VI. Other Allegations

  • Indirect Infringement: The complaint alleges induced infringement under 35 U.S.C. § 271(b). The factual basis is that Defendants' proposed package insert will allegedly "recommend, suggest, encourage and/or instruct" healthcare professionals to use the generic product in a manner that directly infringes at least one claim of the '087 patent (Compl. ¶84). The complaint also makes a conclusory allegation of contributory infringement (Compl. ¶81).
  • Willful Infringement: The complaint alleges that "Defendants have actual knowledge of the '087 patent, as evidenced by Defendants' Third Notice Letter," which establishes pre-suit knowledge of the patent (Compl. ¶79). While the term "willful" is not used, this allegation provides the foundation for a potential future claim of willful infringement and is reflected in the request for a finding of an exceptional case under 35 U.S.C. § 285 (Compl. p. 25, ¶F).

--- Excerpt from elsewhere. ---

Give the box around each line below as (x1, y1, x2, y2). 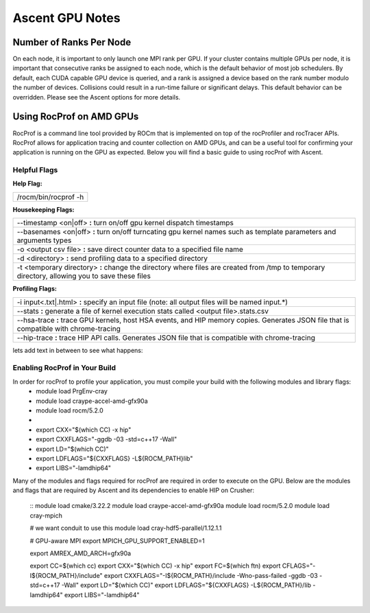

VII. Analyst’s Conclusion: Key Questions for the Case

  • A central question of inducement: The case will likely hinge on the specific text of the Defendants' proposed product label. Does the label contain language that rises to the level of actively encouraging or instructing physicians to administer the 300 mg dose of aripiprazole to the specific sub-population of "CYP2D6 poor metabolizers," thereby satisfying the intent standard for induced infringement?
  • A core issue of validity: The patent claims a method of treatment involving a specific dosage regimen for a known patient sub-population. A key question for the court will be whether this claimed method is nonobvious, or if it represents a dosage adjustment that would have been obvious to a person of ordinary skill in the art at the time of the invention, particularly in the context of a known drug and recognized metabolic pathways.
  • An evidentiary question of corporate liability: The complaint extensively details allegations that the multiple corporate defendants are alter egos and operate as a single enterprise. A significant procedural question will be whether the plaintiffs can present sufficient evidence to persuade the court to treat the defendants as a single entity for purposes of liability and venue.